DETROIT — A major stakeholder in the city’s controversial trash incinerator wants to keep the 20-year old east side facility burning for at least another year. According to The Detroit News, the contract between the city and the incinerator’s majority stakeholder, Energy Investors Fund may allow the nation’s largest trash incinerator to keep burning trash through 2010.
But the Detroit City Council wants to explore other trash disposal options for the city. In June, the council passed a resolution to seek a court injunction to halt municipal trash burning. Mayor Dave Bing vetoed the measure because he wants to make sure the city won’t be sued for breaking contracts with private incinerator investors according to his representatives.
The issue is one of the first instances since Bing’s election victory on May 5 where he and the council have disagreed to the point of the mayor exercising his veto power.
In 2008, it was understood that the contract between the city and incinerator owners would expire July 1. Last year, the determining factor in the future of the incinerator was money. There is a clause in the contract that mandates the Greater Detroit Resource Recovery Authority, which controls the incinerator, to offer an incineration price lower than all landfill offers in order to keep burning trash past the July 1 contract expiration date.

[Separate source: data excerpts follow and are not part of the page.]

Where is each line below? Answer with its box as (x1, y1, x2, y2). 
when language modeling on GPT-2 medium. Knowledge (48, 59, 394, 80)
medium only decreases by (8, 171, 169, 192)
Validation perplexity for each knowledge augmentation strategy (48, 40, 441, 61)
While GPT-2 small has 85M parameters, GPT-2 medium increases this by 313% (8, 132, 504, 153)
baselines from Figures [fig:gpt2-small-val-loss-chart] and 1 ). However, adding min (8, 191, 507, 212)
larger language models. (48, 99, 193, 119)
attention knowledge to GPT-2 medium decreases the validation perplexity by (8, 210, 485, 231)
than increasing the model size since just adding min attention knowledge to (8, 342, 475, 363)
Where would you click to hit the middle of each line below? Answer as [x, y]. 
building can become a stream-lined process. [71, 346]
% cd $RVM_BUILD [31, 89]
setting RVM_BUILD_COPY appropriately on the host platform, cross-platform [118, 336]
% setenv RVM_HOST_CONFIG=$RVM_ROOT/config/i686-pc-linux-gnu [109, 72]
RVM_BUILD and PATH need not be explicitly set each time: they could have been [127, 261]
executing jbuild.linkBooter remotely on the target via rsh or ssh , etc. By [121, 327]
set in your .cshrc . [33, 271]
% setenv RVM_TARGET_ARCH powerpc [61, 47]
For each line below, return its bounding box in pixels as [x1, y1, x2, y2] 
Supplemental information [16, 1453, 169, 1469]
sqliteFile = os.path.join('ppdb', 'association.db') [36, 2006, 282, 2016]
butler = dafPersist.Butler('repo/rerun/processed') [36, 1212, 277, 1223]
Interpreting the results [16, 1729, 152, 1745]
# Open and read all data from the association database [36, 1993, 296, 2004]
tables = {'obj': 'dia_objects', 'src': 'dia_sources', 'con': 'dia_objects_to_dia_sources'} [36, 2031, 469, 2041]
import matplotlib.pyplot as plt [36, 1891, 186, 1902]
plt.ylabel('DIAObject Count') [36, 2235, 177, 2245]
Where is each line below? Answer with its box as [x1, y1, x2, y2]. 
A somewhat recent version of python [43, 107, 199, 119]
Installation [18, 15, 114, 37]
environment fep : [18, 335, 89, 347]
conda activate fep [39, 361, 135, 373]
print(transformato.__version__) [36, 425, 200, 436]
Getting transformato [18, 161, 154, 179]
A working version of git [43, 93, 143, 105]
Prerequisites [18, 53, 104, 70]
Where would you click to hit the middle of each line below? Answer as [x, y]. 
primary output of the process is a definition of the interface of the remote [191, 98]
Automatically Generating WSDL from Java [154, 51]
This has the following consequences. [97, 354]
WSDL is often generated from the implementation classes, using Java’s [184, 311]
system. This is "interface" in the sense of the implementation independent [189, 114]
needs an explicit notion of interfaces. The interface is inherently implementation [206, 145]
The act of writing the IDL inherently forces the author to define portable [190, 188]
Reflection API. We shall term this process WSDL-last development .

Since GDRRA failed to place a bid, it is combing the contract for other ways to keep trash burning.
The incinerator has been controversial since it opened in 1989 and today environmental groups and residential organizations are fighting to close the facility.
Residents in the area surrounding the incinerator, located near the interchange of I-75 and I-94, believe the towering structure believe it contributes to respiratory diseases and emits toxins into the air from burned plastics and other inorganic waste.
Members of the community living near the base of the incinerator have discussed filing a class action lawsuit against the city for ignoring health problems caused by the incinerator and failing to utilize other trash disposal methods.
Editor’s Note: A previous version of this post cited an incorrectly year for the end of the Detroit incinerator contract. It is 2010, not 2020. The post has been updated accordingly.